The only sequence changes considered are substitutions (not duplications, or inversions etc.)
Significance of a given dN/dS ratio can be assessed using Fishers exact test: read this
Software:
Here are my recommendations for software ordered by how flexible they are:
MATLAB's Bioinformatics Toolbox: Here you have the greatest variety of alternative algorithms, operating system compatibility, sliding vs. whole protein analysis, API to Genbank, etc (Here's a great tutorial for using their dN/dS tool). Just remember MATLAB is not free.
KaKs Calculator: If you only care about whole protein dN/dS, many options are available with the Ka/Ks calculator - they also compute statistical significance using Fisher's exact test. I can also provide an R script that generates error bars from the output, just ask.
PAML: If you have >2 sequences per protein that you wish to get a dN/dS value from, then many options are available with PAML. This is often used in published papers, but it's not recommended if you only have a pair of sequences per protein.
Oh okay. Is there a difference in calculating Fst for tetraploids vs diploids?
Also, what about if you calculate Fst values for genes that have multiple copies in the genome.
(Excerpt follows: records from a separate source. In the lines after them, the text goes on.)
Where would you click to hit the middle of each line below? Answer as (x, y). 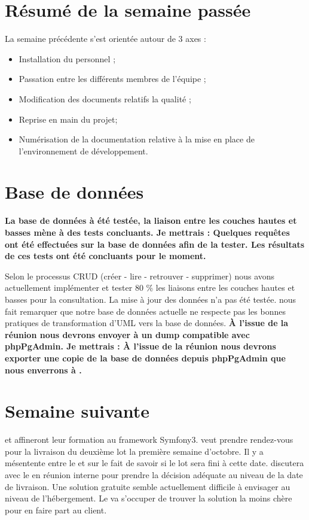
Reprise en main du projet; (68, 119)
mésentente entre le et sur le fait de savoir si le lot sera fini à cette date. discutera (154, 463)
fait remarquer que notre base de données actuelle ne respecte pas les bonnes (145, 311)
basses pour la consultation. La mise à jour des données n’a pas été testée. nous (151, 299)
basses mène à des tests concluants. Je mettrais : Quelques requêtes (147, 232)
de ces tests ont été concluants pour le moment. (105, 256)
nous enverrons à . (43, 370)
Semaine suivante (77, 411)

Such genes would have an increased number of haplotypes per individual and would as a result have a greater diversity. Would it tell you anything to calculate Fst for those? It is almost certain that the value would be higher than any other gene?
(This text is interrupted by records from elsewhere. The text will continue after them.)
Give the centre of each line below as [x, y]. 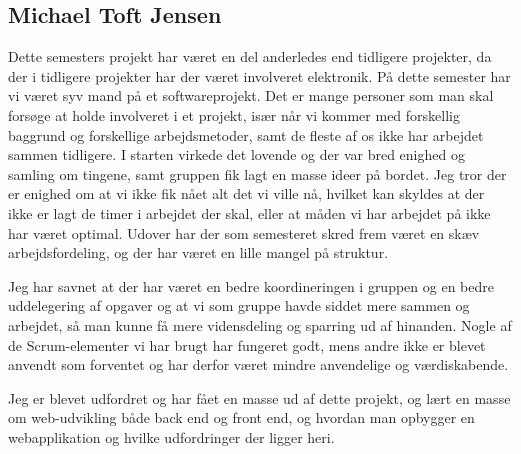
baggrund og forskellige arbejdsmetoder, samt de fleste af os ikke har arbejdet [246, 134]
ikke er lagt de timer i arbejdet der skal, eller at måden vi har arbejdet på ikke [249, 212]
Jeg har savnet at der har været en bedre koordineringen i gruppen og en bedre [251, 285]
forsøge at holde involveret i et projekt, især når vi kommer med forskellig [234, 114]
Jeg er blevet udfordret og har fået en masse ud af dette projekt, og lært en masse [259, 397]
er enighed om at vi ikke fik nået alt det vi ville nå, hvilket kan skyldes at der [246, 193]
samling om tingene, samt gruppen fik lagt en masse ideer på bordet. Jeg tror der [257, 173]
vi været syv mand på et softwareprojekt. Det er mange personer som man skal [251, 95]
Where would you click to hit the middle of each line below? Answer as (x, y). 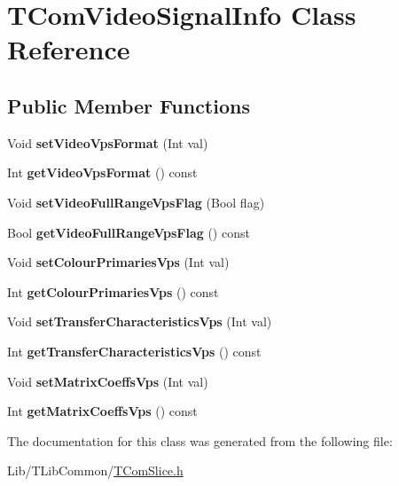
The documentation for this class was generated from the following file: (200, 440)
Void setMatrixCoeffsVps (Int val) (108, 381)
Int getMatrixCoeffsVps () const (102, 411)
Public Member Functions (129, 105)
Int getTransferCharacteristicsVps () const (134, 351)
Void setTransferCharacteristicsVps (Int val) (140, 321)
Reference (69, 49)
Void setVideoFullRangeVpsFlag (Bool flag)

So... there is a long and often-times confusing literature about Fst. The original Fst was defined only for diploid data (and two-allele systems) but other statistics have bee developed to generalise to other cases. Gst (Nei, 1973) will work for any ploidy. I don't have a good handle on how other statistics work w/ ploidy.
I would be very careful about using multi-copy genes in these sorts of studies - they'd be difficult to phase and different copies are likely to have diffeent histories to at least some degree.
Thanks a lot for your input! For Fst estimation, I used PoPoolation2. Any idea what I can use for NGS sequencing to find Gst?
Sorry - i'm no help there. The calculation itself is quite strarighforard if you can extract estimates allele frequencies for each population, I'm not sure how you'd handle any biases in estimating allele frequencies from NGS data though?
Well, if you do PCR + cloning you introduce a bias through exponential amplificantion, meaning that more frequent haplotypes will be even more over represented will less frequent haplotypes will be under represented.
With NGS, I am not sure what the bias is.